> [Work item]: All the lines below should appear again unchanged, though their pictures should not.

> [Information given]:
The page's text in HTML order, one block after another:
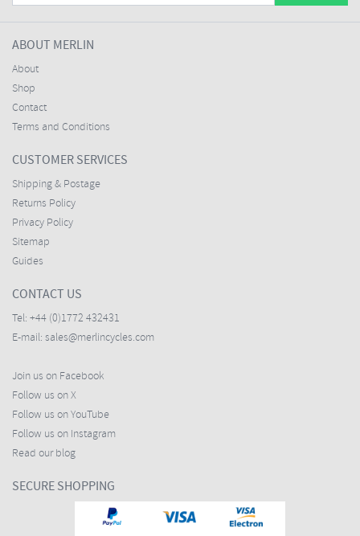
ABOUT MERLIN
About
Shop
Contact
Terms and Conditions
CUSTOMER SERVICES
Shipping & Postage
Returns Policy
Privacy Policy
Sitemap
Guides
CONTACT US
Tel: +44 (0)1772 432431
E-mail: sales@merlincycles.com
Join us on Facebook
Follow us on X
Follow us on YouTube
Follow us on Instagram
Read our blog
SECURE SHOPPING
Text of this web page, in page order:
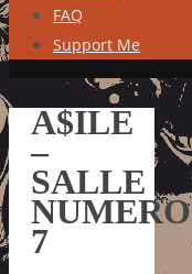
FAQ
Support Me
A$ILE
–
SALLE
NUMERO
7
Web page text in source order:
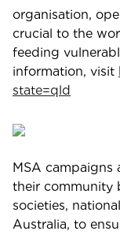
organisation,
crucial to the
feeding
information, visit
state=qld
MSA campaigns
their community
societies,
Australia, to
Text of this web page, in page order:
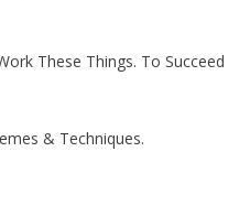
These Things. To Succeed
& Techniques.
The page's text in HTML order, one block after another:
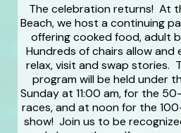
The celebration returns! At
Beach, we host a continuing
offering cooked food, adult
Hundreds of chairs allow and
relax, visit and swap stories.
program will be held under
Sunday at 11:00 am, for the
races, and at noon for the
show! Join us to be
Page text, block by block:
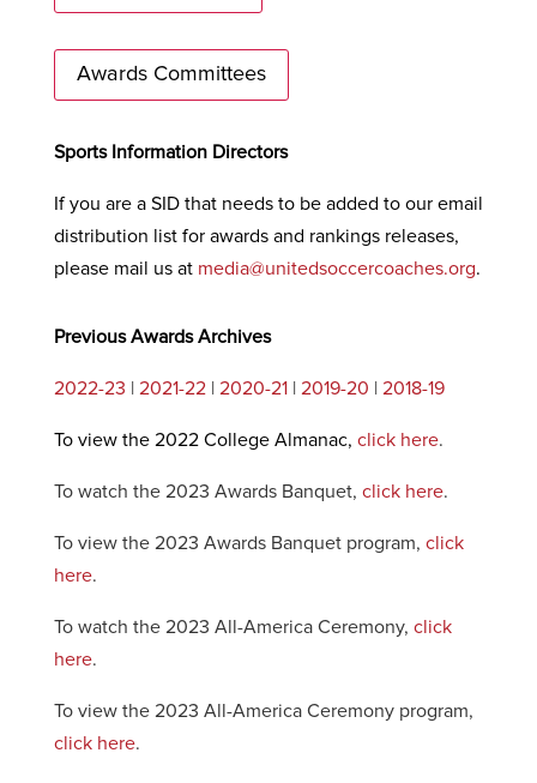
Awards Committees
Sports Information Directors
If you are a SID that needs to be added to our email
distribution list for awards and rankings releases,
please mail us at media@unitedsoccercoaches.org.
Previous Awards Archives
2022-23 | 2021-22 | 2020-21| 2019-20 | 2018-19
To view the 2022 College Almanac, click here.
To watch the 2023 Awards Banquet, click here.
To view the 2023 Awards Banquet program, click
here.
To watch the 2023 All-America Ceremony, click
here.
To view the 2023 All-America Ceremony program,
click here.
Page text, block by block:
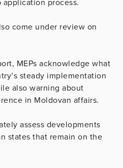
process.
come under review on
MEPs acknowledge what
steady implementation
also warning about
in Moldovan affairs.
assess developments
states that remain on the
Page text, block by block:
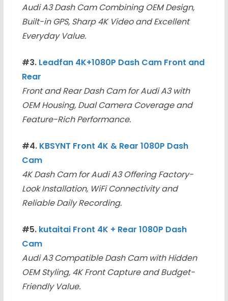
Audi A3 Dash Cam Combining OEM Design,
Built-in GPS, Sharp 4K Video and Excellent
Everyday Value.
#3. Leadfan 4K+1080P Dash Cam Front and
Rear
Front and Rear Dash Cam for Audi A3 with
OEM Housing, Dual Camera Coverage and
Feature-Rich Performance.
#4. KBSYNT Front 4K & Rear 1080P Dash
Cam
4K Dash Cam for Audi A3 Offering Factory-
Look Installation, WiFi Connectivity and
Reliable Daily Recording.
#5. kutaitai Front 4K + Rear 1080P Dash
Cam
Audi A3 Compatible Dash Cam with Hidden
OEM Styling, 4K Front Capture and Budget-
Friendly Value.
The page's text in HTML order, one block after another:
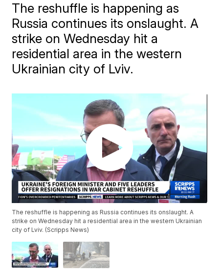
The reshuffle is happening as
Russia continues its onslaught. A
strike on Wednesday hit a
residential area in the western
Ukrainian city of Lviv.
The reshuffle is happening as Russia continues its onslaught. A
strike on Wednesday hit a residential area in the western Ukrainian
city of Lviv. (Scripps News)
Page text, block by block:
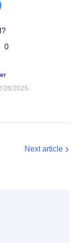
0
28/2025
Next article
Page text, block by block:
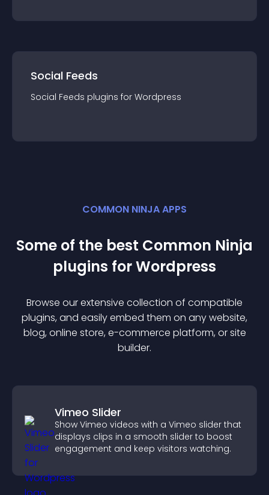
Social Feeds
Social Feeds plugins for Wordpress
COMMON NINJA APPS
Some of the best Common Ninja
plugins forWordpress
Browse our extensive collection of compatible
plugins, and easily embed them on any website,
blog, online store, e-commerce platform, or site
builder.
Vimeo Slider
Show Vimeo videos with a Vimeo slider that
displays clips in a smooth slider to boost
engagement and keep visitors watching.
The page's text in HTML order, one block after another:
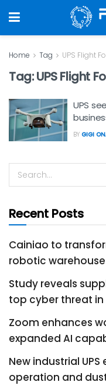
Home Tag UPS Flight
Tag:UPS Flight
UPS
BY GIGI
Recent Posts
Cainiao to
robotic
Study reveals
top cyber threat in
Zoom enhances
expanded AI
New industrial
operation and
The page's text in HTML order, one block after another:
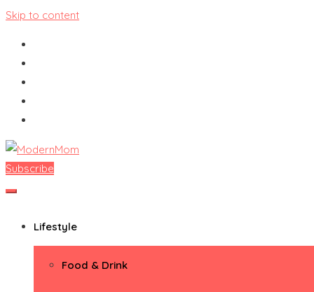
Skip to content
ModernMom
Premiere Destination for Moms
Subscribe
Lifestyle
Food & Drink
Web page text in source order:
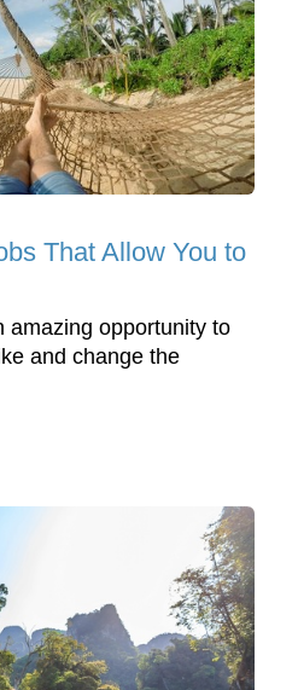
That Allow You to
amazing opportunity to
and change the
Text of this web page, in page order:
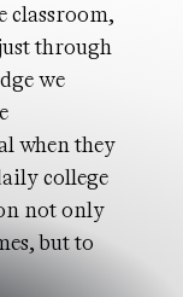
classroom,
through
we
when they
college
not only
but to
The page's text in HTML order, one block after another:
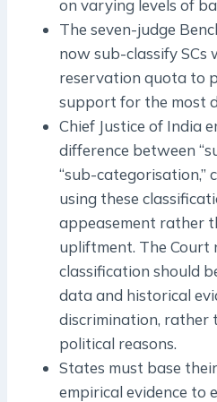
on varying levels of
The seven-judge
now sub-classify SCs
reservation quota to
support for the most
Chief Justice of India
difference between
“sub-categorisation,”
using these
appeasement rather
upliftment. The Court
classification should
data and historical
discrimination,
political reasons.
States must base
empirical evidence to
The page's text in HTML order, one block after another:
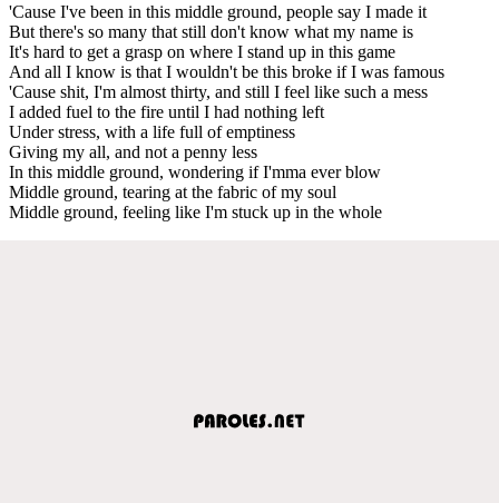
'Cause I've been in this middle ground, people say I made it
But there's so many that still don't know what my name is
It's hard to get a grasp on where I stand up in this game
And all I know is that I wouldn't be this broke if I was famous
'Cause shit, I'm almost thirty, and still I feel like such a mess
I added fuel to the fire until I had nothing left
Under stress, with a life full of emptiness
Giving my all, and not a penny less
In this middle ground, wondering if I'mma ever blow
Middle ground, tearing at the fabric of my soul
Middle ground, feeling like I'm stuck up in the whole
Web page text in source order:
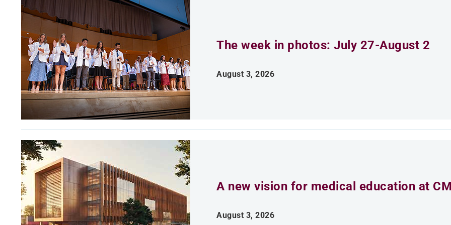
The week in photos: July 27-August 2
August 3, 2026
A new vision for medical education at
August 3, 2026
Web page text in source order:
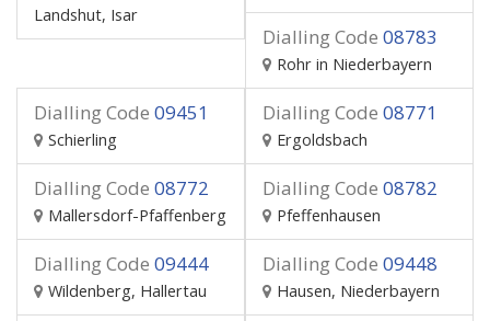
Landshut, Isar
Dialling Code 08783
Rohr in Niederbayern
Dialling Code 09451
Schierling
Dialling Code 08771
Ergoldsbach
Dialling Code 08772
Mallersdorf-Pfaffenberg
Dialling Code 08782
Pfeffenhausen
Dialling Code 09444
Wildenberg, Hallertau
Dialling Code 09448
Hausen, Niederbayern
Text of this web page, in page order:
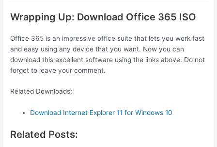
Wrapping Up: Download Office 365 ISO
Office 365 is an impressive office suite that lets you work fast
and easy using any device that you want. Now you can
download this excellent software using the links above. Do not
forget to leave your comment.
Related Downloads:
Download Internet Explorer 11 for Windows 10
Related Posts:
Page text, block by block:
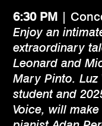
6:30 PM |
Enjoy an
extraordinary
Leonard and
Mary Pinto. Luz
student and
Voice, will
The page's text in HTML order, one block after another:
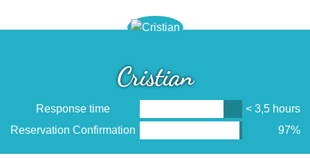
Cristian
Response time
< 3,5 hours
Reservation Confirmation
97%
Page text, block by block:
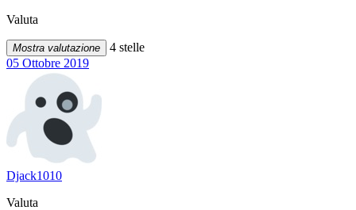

> [Solution for this task]:
The page's text in HTML order, one block after another:
ABOUT MERLIN
About
Shop
Contact
Terms and Conditions
CUSTOMER SERVICES
Shipping & Postage
Returns Policy
Privacy Policy
Sitemap
Guides
CONTACT US
Tel: +44 (0)1772 432431
E-mail: sales@merlincycles.com
Join us on Facebook
Follow us on X
Follow us on YouTube
Follow us on Instagram
Read our blog
SECURE SHOPPING
Text of this web page, in page order:
FAQ
Support Me
A$ILE
–
SALLE
NUMERO
7
Web page text in source order:
organisation,
crucial to the
feeding
information, visit
state=qld
MSA campaigns
their community
societies,
Australia, to
Text of this web page, in page order:
These Things. To Succeed
& Techniques.
The page's text in HTML order, one block after another:
The celebration returns! At
Beach, we host a continuing
offering cooked food, adult
Hundreds of chairs allow and
relax, visit and swap stories.
program will be held under
Sunday at 11:00 am, for the
races, and at noon for the
show! Join us to be
Page text, block by block:
Awards Committees
Sports Information Directors
If you are a SID that needs to be added to our email
distribution list for awards and rankings releases,
please mail us at media@unitedsoccercoaches.org.
Previous Awards Archives
2022-23 | 2021-22 | 2020-21| 2019-20 | 2018-19
To view the 2022 College Almanac, click here.
To watch the 2023 Awards Banquet, click here.
To view the 2023 Awards Banquet program, click
here.
To watch the 2023 All-America Ceremony, click
here.
To view the 2023 All-America Ceremony program,
click here.
Page text, block by block:
process.
come under review on
MEPs acknowledge what
steady implementation
also warning about
in Moldovan affairs.
assess developments
states that remain on the
Page text, block by block:
Audi A3 Dash Cam Combining OEM Design,
Built-in GPS, Sharp 4K Video and Excellent
Everyday Value.
#3. Leadfan 4K+1080P Dash Cam Front and
Rear
Front and Rear Dash Cam for Audi A3 with
OEM Housing, Dual Camera Coverage and
Feature-Rich Performance.
#4. KBSYNT Front 4K & Rear 1080P Dash
Cam
4K Dash Cam for Audi A3 Offering Factory-
Look Installation, WiFi Connectivity and
Reliable Daily Recording.
#5. kutaitai Front 4K + Rear 1080P Dash
Cam
Audi A3 Compatible Dash Cam with Hidden
OEM Styling, 4K Front Capture and Budget-
Friendly Value.
The page's text in HTML order, one block after another:
The reshuffle is happening as
Russia continues its onslaught. A
strike on Wednesday hit a
residential area in the western
Ukrainian city of Lviv.
The reshuffle is happening as Russia continues its onslaught. A
strike on Wednesday hit a residential area in the western Ukrainian
city of Lviv. (Scripps News)
Page text, block by block:
0
28/2025
Next article
Page text, block by block:
Social Feeds
Social Feeds plugins for Wordpress
COMMON NINJA APPS
Some of the best Common Ninja
plugins forWordpress
Browse our extensive collection of compatible
plugins, and easily embed them on any website,
blog, online store, e-commerce platform, or site
builder.
Vimeo Slider
Show Vimeo videos with a Vimeo slider that
displays clips in a smooth slider to boost
engagement and keep visitors watching.
The page's text in HTML order, one block after another:
Home Tag UPS Flight
Tag:UPS Flight
UPS
BY GIGI
Recent Posts
Cainiao to
robotic
Study reveals
top cyber threat in
Zoom enhances
expanded AI
New industrial
operation and
The page's text in HTML order, one block after another:
Skip to content
ModernMom
Premiere Destination for Moms
Subscribe
Lifestyle
Food & Drink
Web page text in source order:
That Allow You to
amazing opportunity to
and change the
Text of this web page, in page order:
classroom,
through
we
when they
college
not only
but to
The page's text in HTML order, one block after another:
on varying levels of
The seven-judge
now sub-classify SCs
reservation quota to
support for the most
Chief Justice of India
difference between
“sub-categorisation,”
using these
appeasement rather
upliftment. The Court
classification should
data and historical
discrimination,
political reasons.
States must base
empirical evidence to
The page's text in HTML order, one block after another:
'Cause I've been in this middle ground, people say I made it
But there's so many that still don't know what my name is
It's hard to get a grasp on where I stand up in this game
And all I know is that I wouldn't be this broke if I was famous
'Cause shit, I'm almost thirty, and still I feel like such a mess
I added fuel to the fire until I had nothing left
Under stress, with a life full of emptiness
Giving my all, and not a penny less
In this middle ground, wondering if I'mma ever blow
Middle ground, tearing at the fabric of my soul
Middle ground, feeling like I'm stuck up in the whole
Web page text in source order:
The week in photos: July 27-August 2
August 3, 2026
A new vision for medical education at
August 3, 2026
Web page text in source order:
Landshut, Isar
Dialling Code 08783
Rohr in Niederbayern
Dialling Code 09451
Schierling
Dialling Code 08771
Ergoldsbach
Dialling Code 08772
Mallersdorf-Pfaffenberg
Dialling Code 08782
Pfeffenhausen
Dialling Code 09444
Wildenberg, Hallertau
Dialling Code 09448
Hausen, Niederbayern
Text of this web page, in page order:
Wrapping Up: Download Office 365 ISO
Office 365 is an impressive office suite that lets you work fast
and easy using any device that you want. Now you can
download this excellent software using the links above. Do not
forget to leave your comment.
Related Downloads:
Download Internet Explorer 11 for Windows 10
Related Posts:
Page text, block by block:
6:30 PM |
Enjoy an
extraordinary
Leonard and
Mary Pinto. Luz
student and
Voice, will
The page's text in HTML order, one block after another:
Cristian
Response time
< 3,5 hours
Reservation Confirmation
97%
Page text, block by block:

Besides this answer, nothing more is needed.